When we talk about the 'difference of numbers', we simply mean finding out how much one number is different from another. In algebra, this usually means performing subtraction. For example, in the problem 'the difference of -5 and -30', we translate this to an algebraic expression as -5 minus -30. That looks like this: -5 - (-30)
Remember, whenever we find the difference, we always start with the first number mentioned and subtract the second number from it. In this case, it’s important to understand that working with negative numbers follows specific rules, which we will cover in the next section.

Subtracting negative numbers can be a little tricky at first, but once you understand the rules, it's straightforward. When you subtract a negative number, it changes to adding the positive version of that number. Think of it as removing a debt.
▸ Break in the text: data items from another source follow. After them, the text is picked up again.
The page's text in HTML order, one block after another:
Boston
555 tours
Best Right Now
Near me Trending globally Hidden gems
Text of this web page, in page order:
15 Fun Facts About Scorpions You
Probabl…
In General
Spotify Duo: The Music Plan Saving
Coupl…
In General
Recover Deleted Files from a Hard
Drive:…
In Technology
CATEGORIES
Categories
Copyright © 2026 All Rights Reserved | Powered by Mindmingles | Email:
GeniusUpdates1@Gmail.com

If you owe someone negative \(5 (which means they owe you \)5), it's like adding $5 to your total. So, -5 - (-30) becomes -5 + 30.
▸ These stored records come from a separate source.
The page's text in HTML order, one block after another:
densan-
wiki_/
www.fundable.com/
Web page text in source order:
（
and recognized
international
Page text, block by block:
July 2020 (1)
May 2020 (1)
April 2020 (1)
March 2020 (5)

• A key point to remember is: - Subtracting a negative is the same as adding a positive.
• Instead of **-a - (-b)**, think of it as **-a + b**.
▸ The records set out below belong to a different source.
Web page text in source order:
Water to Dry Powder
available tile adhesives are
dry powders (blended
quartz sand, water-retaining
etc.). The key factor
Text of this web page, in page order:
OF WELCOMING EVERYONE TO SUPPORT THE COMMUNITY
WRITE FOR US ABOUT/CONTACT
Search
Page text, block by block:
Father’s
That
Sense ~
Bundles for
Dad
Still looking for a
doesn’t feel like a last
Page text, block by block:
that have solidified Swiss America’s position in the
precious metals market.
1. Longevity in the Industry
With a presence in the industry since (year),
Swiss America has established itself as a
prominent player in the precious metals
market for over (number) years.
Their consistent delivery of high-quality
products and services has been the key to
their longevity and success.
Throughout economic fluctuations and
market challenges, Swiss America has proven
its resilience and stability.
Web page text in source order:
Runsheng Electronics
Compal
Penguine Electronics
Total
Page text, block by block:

Let's take another example from the exercise: -13 - (-6). This translates to -13 + 6. The act of subtracting a negative turned into adding the positive version of that number.

Simplification is about making the expression as straightforward as possible. After translating and rewriting the problem in simpler terms, we perform the arithmetic operation directly. Using our example, -5 - (-30) changed to -5 + 30. Now, we can add the numbers: -5 + 30 equals 25. Another example, -13 - (-6), changed to -13 + 6. Now, perform the addition: -13 + 6 equals -7.

• Simplification helps to reach the final value in the easiest way possible.
• Always follow the rule: Subtracting a negative is adding a positive.
• Perform arithmetic carefully to avoid mistakes.